§ **EXERCISE DESCRIPTION**
Exactly the lines starting at the line containing "for energy and" and ending at the line containing "CRLB。为了确认定位精度的提升具有统计显著性，后续给出均方根误差 (21, 275, 290, 288)" are to be written out from the listing below, both included.

§ **TASK DATA**

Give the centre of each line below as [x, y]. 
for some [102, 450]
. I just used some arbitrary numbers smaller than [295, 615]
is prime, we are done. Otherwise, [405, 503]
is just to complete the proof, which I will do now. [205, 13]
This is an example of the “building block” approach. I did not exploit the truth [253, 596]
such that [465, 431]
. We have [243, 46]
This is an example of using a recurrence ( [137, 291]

---

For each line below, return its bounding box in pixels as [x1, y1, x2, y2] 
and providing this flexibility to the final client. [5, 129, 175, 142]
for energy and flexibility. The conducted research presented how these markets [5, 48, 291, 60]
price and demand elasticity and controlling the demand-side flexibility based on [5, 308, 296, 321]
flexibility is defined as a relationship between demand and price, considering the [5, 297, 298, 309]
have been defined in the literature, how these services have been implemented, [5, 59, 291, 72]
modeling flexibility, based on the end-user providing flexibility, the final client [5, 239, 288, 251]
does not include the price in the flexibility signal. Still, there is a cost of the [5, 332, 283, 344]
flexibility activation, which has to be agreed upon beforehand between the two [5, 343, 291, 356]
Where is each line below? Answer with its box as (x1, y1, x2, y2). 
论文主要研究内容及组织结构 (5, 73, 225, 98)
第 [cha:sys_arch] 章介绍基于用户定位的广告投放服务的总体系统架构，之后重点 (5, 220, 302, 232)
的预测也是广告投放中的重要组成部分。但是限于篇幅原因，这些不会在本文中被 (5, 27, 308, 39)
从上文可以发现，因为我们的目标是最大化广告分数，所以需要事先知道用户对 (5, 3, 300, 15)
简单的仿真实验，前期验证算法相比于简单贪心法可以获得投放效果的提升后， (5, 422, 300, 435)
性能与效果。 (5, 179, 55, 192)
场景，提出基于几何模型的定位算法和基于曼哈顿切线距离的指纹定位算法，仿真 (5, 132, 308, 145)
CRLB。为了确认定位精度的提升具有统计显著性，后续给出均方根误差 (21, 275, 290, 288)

§ **RESPONSE FOR THIS EXERCISE**
for energy and flexibility. The conducted research presented how these markets [5, 48, 291, 60]
price and demand elasticity and controlling the demand-side flexibility based on [5, 308, 296, 321]
flexibility is defined as a relationship between demand and price, considering the [5, 297, 298, 309]
have been defined in the literature, how these services have been implemented, [5, 59, 291, 72]
modeling flexibility, based on the end-user providing flexibility, the final client [5, 239, 288, 251]
does not include the price in the flexibility signal. Still, there is a cost of the [5, 332, 283, 344]
flexibility activation, which has to be agreed upon beforehand between the two [5, 343, 291, 356]
Where is each line below? Answer with its box as (x1, y1, x2, y2). 
论文主要研究内容及组织结构 (5, 73, 225, 98)
第 [cha:sys_arch] 章介绍基于用户定位的广告投放服务的总体系统架构，之后重点 (5, 220, 302, 232)
的预测也是广告投放中的重要组成部分。但是限于篇幅原因，这些不会在本文中被 (5, 27, 308, 39)
从上文可以发现，因为我们的目标是最大化广告分数，所以需要事先知道用户对 (5, 3, 300, 15)
简单的仿真实验，前期验证算法相比于简单贪心法可以获得投放效果的提升后， (5, 422, 300, 435)
性能与效果。 (5, 179, 55, 192)
场景，提出基于几何模型的定位算法和基于曼哈顿切线距离的指纹定位算法，仿真 (5, 132, 308, 145)
CRLB。为了确认定位精度的提升具有统计显著性，后续给出均方根误差 (21, 275, 290, 288)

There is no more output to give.